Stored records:
--- START ---
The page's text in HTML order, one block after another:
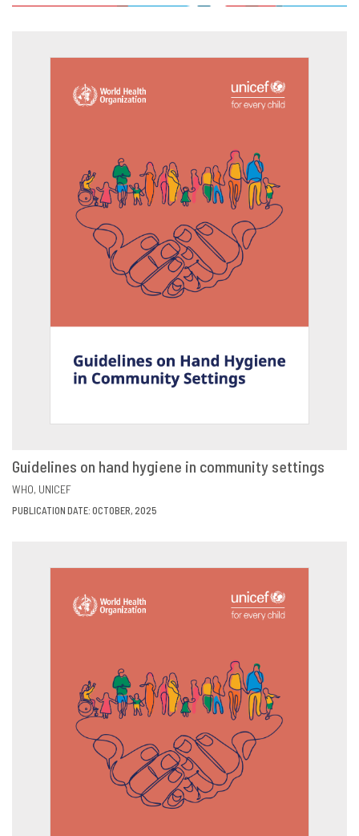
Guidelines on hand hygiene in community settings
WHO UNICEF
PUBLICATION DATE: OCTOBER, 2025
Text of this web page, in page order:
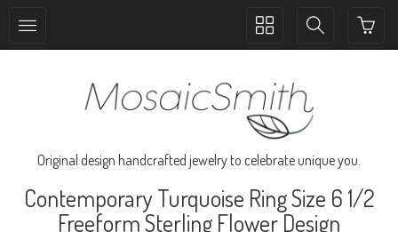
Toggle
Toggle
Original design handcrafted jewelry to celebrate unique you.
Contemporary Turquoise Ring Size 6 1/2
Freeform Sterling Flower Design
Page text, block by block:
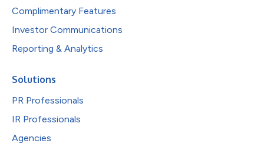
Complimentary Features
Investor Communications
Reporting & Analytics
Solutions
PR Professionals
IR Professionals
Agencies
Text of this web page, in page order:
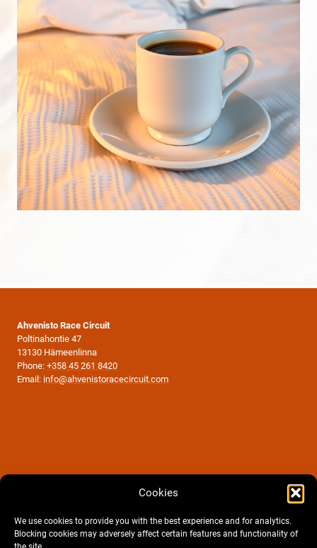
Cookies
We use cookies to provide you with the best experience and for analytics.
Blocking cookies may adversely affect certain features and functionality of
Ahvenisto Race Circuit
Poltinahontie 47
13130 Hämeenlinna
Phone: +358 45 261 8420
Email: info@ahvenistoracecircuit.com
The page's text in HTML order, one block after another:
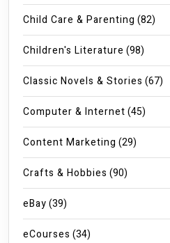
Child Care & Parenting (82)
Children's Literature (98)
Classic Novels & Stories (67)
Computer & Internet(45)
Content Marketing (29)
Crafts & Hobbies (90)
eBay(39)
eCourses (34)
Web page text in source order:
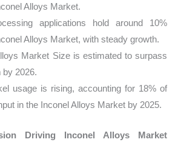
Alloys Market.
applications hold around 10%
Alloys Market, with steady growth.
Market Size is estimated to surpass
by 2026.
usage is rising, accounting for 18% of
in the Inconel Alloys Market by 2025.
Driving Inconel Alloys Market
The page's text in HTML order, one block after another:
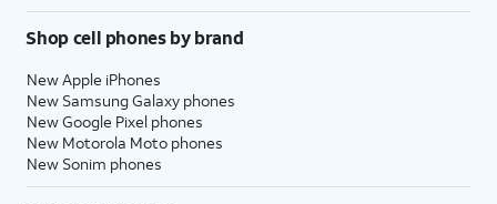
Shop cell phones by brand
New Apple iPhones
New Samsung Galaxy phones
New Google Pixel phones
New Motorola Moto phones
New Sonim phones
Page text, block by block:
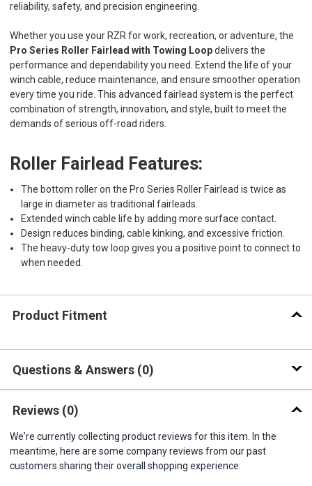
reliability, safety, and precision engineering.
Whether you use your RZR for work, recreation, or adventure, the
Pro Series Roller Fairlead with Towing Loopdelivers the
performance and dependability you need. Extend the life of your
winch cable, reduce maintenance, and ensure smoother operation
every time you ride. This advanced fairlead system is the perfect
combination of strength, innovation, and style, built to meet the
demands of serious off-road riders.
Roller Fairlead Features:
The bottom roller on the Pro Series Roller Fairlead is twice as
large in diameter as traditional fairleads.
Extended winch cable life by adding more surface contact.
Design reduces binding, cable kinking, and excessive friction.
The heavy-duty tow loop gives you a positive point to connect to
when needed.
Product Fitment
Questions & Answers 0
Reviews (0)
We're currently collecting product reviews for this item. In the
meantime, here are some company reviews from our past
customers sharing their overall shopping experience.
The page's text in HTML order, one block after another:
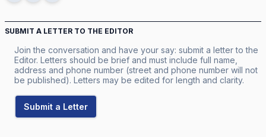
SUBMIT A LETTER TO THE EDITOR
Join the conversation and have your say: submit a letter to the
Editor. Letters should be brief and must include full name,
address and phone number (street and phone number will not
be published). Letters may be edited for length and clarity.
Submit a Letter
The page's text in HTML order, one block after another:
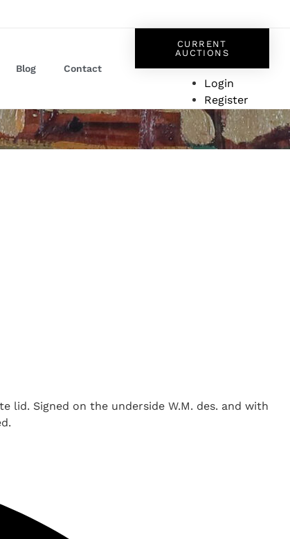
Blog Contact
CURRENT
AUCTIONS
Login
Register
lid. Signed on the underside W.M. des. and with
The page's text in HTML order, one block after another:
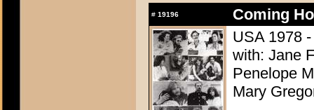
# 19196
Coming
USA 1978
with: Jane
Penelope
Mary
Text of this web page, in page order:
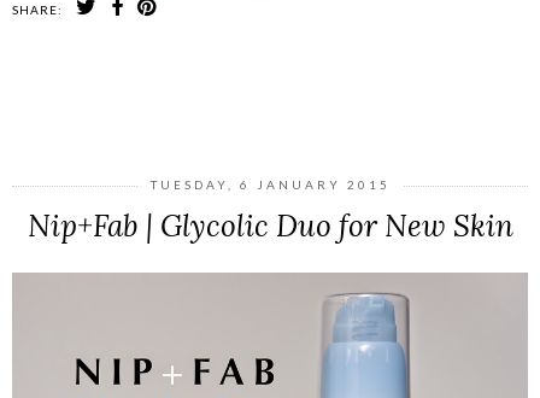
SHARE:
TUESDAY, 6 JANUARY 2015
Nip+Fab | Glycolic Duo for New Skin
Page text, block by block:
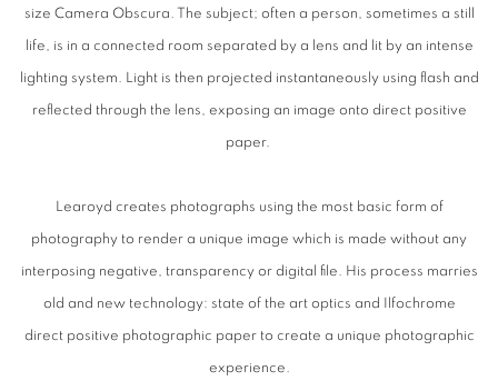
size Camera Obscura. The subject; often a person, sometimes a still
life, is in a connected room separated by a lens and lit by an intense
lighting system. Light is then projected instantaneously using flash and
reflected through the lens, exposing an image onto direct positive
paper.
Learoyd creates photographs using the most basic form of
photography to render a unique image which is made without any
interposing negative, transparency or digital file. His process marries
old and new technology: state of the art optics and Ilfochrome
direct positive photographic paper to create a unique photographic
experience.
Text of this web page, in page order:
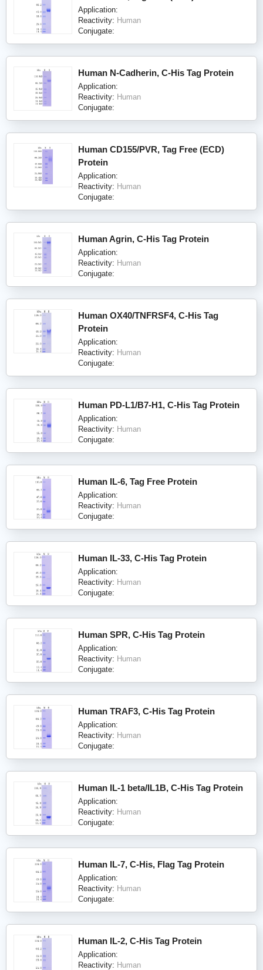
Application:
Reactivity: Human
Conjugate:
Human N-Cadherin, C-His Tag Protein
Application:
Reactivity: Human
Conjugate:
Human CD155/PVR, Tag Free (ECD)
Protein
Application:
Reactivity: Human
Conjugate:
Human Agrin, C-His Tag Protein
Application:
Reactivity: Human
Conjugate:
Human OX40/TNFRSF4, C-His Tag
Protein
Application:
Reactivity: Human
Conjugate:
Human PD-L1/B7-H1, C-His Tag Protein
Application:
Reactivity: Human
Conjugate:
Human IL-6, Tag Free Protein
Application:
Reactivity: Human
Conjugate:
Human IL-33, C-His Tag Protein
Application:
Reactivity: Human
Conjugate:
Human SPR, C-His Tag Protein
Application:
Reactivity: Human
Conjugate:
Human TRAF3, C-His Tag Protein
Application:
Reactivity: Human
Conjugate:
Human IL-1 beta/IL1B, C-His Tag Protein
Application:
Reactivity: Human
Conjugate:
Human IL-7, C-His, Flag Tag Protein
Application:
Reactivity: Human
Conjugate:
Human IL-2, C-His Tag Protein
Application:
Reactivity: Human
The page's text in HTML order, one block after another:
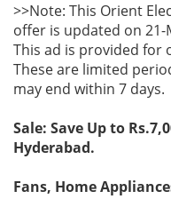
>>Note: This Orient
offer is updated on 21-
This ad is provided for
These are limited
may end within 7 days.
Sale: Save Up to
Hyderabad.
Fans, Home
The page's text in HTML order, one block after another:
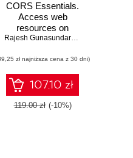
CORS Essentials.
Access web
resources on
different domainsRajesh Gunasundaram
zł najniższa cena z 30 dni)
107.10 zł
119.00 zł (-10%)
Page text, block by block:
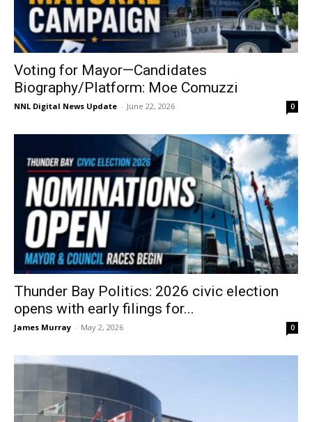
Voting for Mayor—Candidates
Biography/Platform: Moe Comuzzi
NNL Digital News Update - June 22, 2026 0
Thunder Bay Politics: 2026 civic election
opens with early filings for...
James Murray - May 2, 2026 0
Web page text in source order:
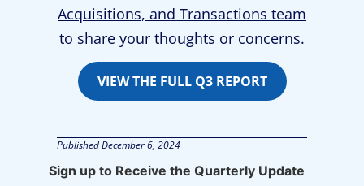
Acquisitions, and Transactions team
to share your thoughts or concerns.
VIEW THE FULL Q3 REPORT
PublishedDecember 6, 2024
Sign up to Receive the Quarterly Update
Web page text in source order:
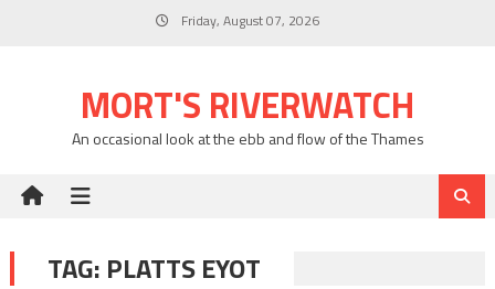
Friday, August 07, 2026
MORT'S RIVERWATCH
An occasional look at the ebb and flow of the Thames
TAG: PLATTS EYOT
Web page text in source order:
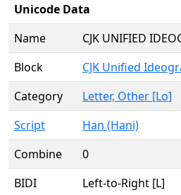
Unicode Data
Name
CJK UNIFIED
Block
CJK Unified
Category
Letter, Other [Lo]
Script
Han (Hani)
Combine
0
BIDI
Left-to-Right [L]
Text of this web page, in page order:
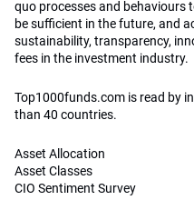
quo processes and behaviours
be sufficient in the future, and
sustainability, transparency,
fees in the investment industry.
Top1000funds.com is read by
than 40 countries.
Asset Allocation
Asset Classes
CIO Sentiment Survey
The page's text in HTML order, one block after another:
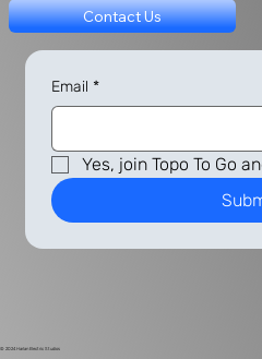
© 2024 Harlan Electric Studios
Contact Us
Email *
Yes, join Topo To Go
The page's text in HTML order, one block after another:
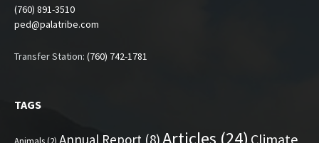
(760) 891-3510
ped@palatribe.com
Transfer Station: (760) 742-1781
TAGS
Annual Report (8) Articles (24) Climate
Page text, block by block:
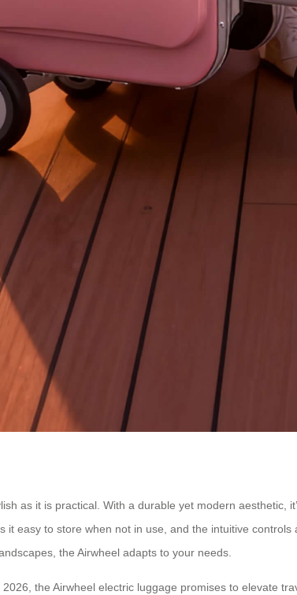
--- END ---
[WHAT THIS TASK INVOLVES] Take every entry and repeat it verbatim, minus the pictures.

[EXERCISE SOLUTION]
The page's text in HTML order, one block after another:
Guidelines on hand hygiene in community settings
WHO UNICEF
PUBLICATION DATE: OCTOBER, 2025
Text of this web page, in page order:
Toggle
Toggle
Original design handcrafted jewelry to celebrate unique you.
Contemporary Turquoise Ring Size 6 1/2
Freeform Sterling Flower Design
Page text, block by block:
Complimentary Features
Investor Communications
Reporting & Analytics
Solutions
PR Professionals
IR Professionals
Agencies
Text of this web page, in page order:
Cookies
We use cookies to provide you with the best experience and for analytics.
Blocking cookies may adversely affect certain features and functionality of
Ahvenisto Race Circuit
Poltinahontie 47
13130 Hämeenlinna
Phone: +358 45 261 8420
Email: info@ahvenistoracecircuit.com
The page's text in HTML order, one block after another:
Child Care & Parenting (82)
Children's Literature (98)
Classic Novels & Stories (67)
Computer & Internet(45)
Content Marketing (29)
Crafts & Hobbies (90)
eBay(39)
eCourses (34)
Web page text in source order:
Alloys Market.
applications hold around 10%
Alloys Market, with steady growth.
Market Size is estimated to surpass
by 2026.
usage is rising, accounting for 18% of
in the Inconel Alloys Market by 2025.
Driving Inconel Alloys Market
The page's text in HTML order, one block after another:
Shop cell phones by brand
New Apple iPhones
New Samsung Galaxy phones
New Google Pixel phones
New Motorola Moto phones
New Sonim phones
Page text, block by block:
reliability, safety, and precision engineering.
Whether you use your RZR for work, recreation, or adventure, the
Pro Series Roller Fairlead with Towing Loopdelivers the
performance and dependability you need. Extend the life of your
winch cable, reduce maintenance, and ensure smoother operation
every time you ride. This advanced fairlead system is the perfect
combination of strength, innovation, and style, built to meet the
demands of serious off-road riders.
Roller Fairlead Features:
The bottom roller on the Pro Series Roller Fairlead is twice as
large in diameter as traditional fairleads.
Extended winch cable life by adding more surface contact.
Design reduces binding, cable kinking, and excessive friction.
The heavy-duty tow loop gives you a positive point to connect to
when needed.
Product Fitment
Questions & Answers 0
Reviews (0)
We're currently collecting product reviews for this item. In the
meantime, here are some company reviews from our past
customers sharing their overall shopping experience.
The page's text in HTML order, one block after another:
SUBMIT A LETTER TO THE EDITOR
Join the conversation and have your say: submit a letter to the
Editor. Letters should be brief and must include full name,
address and phone number (street and phone number will not
be published). Letters may be edited for length and clarity.
Submit a Letter
The page's text in HTML order, one block after another:
Blog Contact
CURRENT
AUCTIONS
Login
Register
lid. Signed on the underside W.M. des. and with
The page's text in HTML order, one block after another:
# 19196
Coming
USA 1978
with: Jane
Penelope
Mary
Text of this web page, in page order:
SHARE:
TUESDAY, 6 JANUARY 2015
Nip+Fab | Glycolic Duo for New Skin
Page text, block by block:
size Camera Obscura. The subject; often a person, sometimes a still
life, is in a connected room separated by a lens and lit by an intense
lighting system. Light is then projected instantaneously using flash and
reflected through the lens, exposing an image onto direct positive
paper.
Learoyd creates photographs using the most basic form of
photography to render a unique image which is made without any
interposing negative, transparency or digital file. His process marries
old and new technology: state of the art optics and Ilfochrome
direct positive photographic paper to create a unique photographic
experience.
Text of this web page, in page order:
Application:
Reactivity: Human
Conjugate:
Human N-Cadherin, C-His Tag Protein
Application:
Reactivity: Human
Conjugate:
Human CD155/PVR, Tag Free (ECD)
Protein
Application:
Reactivity: Human
Conjugate:
Human Agrin, C-His Tag Protein
Application:
Reactivity: Human
Conjugate:
Human OX40/TNFRSF4, C-His Tag
Protein
Application:
Reactivity: Human
Conjugate:
Human PD-L1/B7-H1, C-His Tag Protein
Application:
Reactivity: Human
Conjugate:
Human IL-6, Tag Free Protein
Application:
Reactivity: Human
Conjugate:
Human IL-33, C-His Tag Protein
Application:
Reactivity: Human
Conjugate:
Human SPR, C-His Tag Protein
Application:
Reactivity: Human
Conjugate:
Human TRAF3, C-His Tag Protein
Application:
Reactivity: Human
Conjugate:
Human IL-1 beta/IL1B, C-His Tag Protein
Application:
Reactivity: Human
Conjugate:
Human IL-7, C-His, Flag Tag Protein
Application:
Reactivity: Human
Conjugate:
Human IL-2, C-His Tag Protein
Application:
Reactivity: Human
The page's text in HTML order, one block after another:
>>Note: This Orient
offer is updated on 21-
This ad is provided for
These are limited
may end within 7 days.
Sale: Save Up to
Hyderabad.
Fans, Home
The page's text in HTML order, one block after another:
CORS Essentials.
Access web
resources on
different domainsRajesh Gunasundaram
zł najniższa cena z 30 dni)
107.10 zł
119.00 zł (-10%)
Page text, block by block:
Voting for Mayor—Candidates
Biography/Platform: Moe Comuzzi
NNL Digital News Update - June 22, 2026 0
Thunder Bay Politics: 2026 civic election
opens with early filings for...
James Murray - May 2, 2026 0
Web page text in source order:
Acquisitions, and Transactions team
to share your thoughts or concerns.
VIEW THE FULL Q3 REPORT
PublishedDecember 6, 2024
Sign up to Receive the Quarterly Update
Web page text in source order:
Friday, August 07, 2026
MORT'S RIVERWATCH
An occasional look at the ebb and flow of the Thames
TAG: PLATTS EYOT
Web page text in source order:
Unicode Data
Name
CJK UNIFIED
Block
CJK Unified
Category
Letter, Other [Lo]
Script
Han (Hani)
Combine
0
BIDI
Left-to-Right [L]
Text of this web page, in page order:
quo processes and behaviours
be sufficient in the future, and
sustainability, transparency,
fees in the investment industry.
Top1000funds.com is read by
than 40 countries.
Asset Allocation
Asset Classes
CIO Sentiment Survey
The page's text in HTML order, one block after another:
© 2024 Harlan Electric Studios
Contact Us
Email *
Yes, join Topo To Go
The page's text in HTML order, one block after another:
(760) 891-3510
ped@palatribe.com
Transfer Station: (760) 742-1781
TAGS
Annual Report (8) Articles (24) Climate
Page text, block by block:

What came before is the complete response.